Aim of the exercise: Return the records below from the line containing "EMS events during the (503, 1685, 643, 1702)" onward, exactly, through and including the last line.
BEGIN Provided records
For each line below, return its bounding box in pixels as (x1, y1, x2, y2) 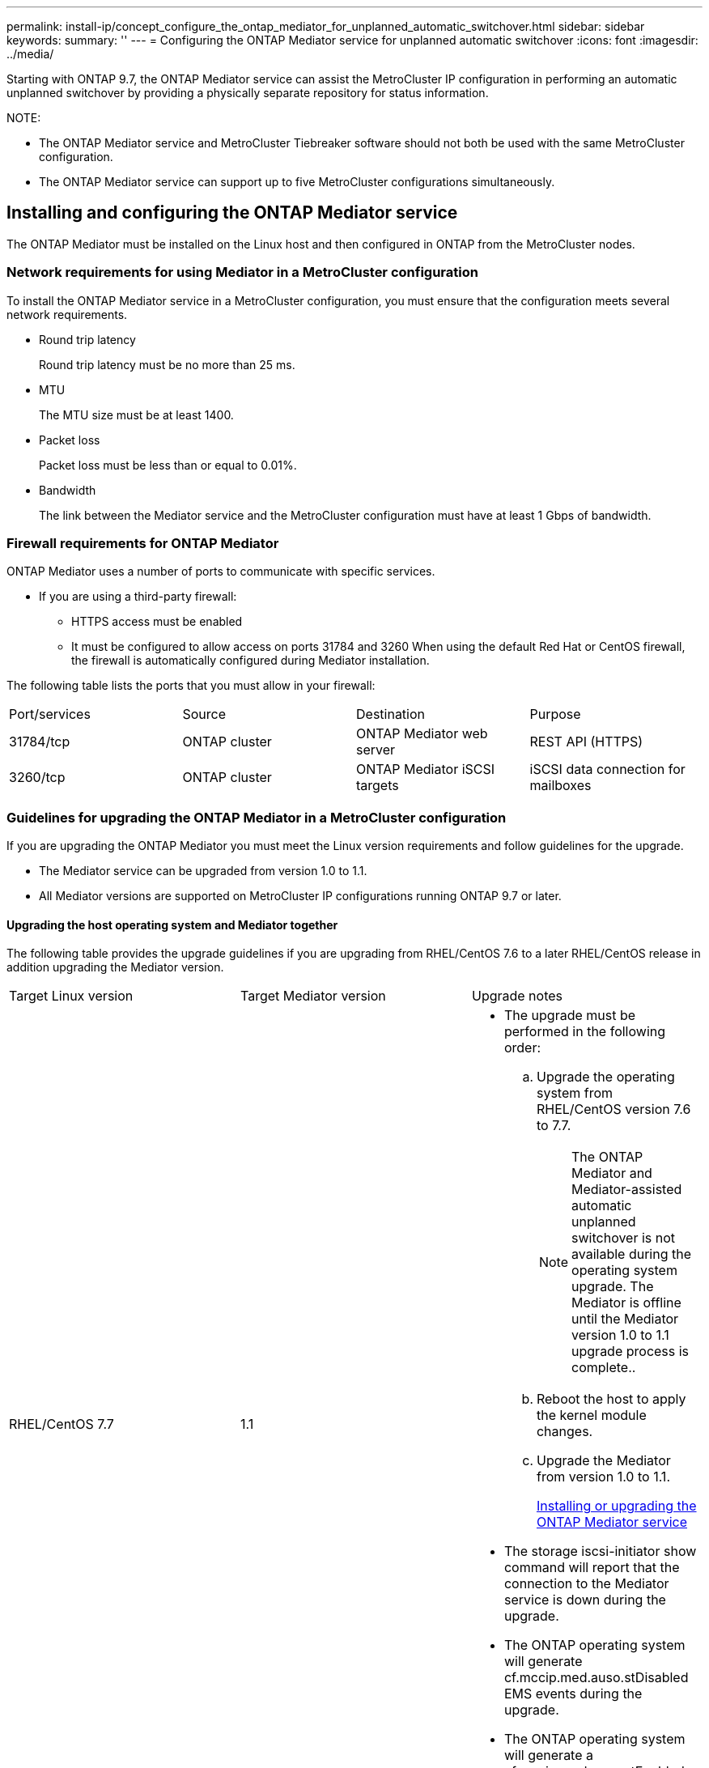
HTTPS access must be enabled (71, 614, 243, 629)
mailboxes (529, 777, 592, 794)
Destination (356, 706, 426, 723)
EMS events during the (503, 1685, 643, 1702)
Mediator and (571, 1165, 652, 1182)
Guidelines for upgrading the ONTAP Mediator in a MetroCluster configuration (6, 809, 507, 826)
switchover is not (571, 1230, 676, 1247)
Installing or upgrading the (536, 1498, 697, 1515)
END Provided records
Result of the task:
EMS events during the (503, 1685, 643, 1702)
Mediator and (571, 1165, 652, 1182)
Guidelines for upgrading the ONTAP Mediator in a MetroCluster configuration (6, 809, 507, 826)
switchover is not (571, 1230, 676, 1247)
Installing or upgrading the (536, 1498, 697, 1515)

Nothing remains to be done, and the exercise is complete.